CausalArmor: Efficient Indirect Prompt Injection Guardrails via Causal Attribution

AI agents equipped with tool-calling capabilities are susceptible to Indirect Prompt Injection (IPI) attacks. In this attack scenario, malicious commands hidden within untrusted content trick the agent into performing unauthorized actions. Existing defenses can reduce attack success but often suffer from the over-defense dilemma: they deploy expensive, always-on sanitization regardless of actual threat, thereby degrading utility and latency even in benign scenarios. We revisit IPI through a causal ablation perspective: a successful injection manifests as a dominance shift where the user request no longer provides decisive support for the agent's privileged action, while a particular untrusted segment, such as a retrieved document or tool output, provides disproportionate attributable influence. Based on this signature, we propose CausalArmor, a selective defense framework that (i) computes lightweight, leave-one-out ablation-based attributions at privileged decision points, and (ii) triggers targeted sanitization only when an untrusted segment dominates the user intent. Additionally, CausalArmor employs retroactive Chain-of-Thought masking to prevent the agent from acting on ``poisoned'' reasoning traces. We present a theoretical analysis showing that sanitization based on attribution margins conditionally yields an exponentially small upper bound on the probability of selecting malicious actions. Experiments on AgentDojo and DoomArena demonstrate that CausalArmor matches the security of aggressive defenses while improving explainability and preserving utility and latency of AI agents.

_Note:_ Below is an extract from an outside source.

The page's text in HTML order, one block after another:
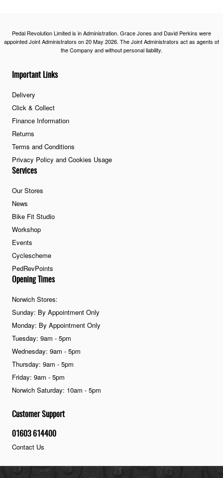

翻译：具备工具调用能力的AI智能体易受间接提示注入攻击。在此类攻击场景中，隐藏于不可信内容中的恶意指令会诱使智能体执行未授权操作。现有防御方法虽能降低攻击成功率，但常面临过度防御困境：无论实际威胁是否存在，均采用持续运行的高成本净化机制，导致即使在良性场景下也会损害系统效用并增加延迟。本文通过因果消融视角重新审视间接提示注入：成功的注入表现为支配性转移——用户请求不再为智能体的特权操作提供决定性支持，而特定不可信片段（如检索文档或工具输出）产生不成比例的归因性影响。基于此特征，我们提出CausalArmor选择性防御框架，其具备以下特性：（i）在特权决策点计算基于留一法消融的轻量级归因；（ii）仅当不可信片段支配用户意图时触发定向净化。此外，CausalArmor采用追溯式思维链掩码机制，防止智能体基于“污染”推理轨迹执行操作。理论分析表明，基于归因边际的净化机制能以指数级小的上界条件化约束恶意操作的选择概率。在AgentDojo与DoomArena平台上的实验证明，CausalArmor在保持攻击防御能力与激进方案相当的同时，显著提升可解释性，并有效维护AI智能体的实用性与响应延迟。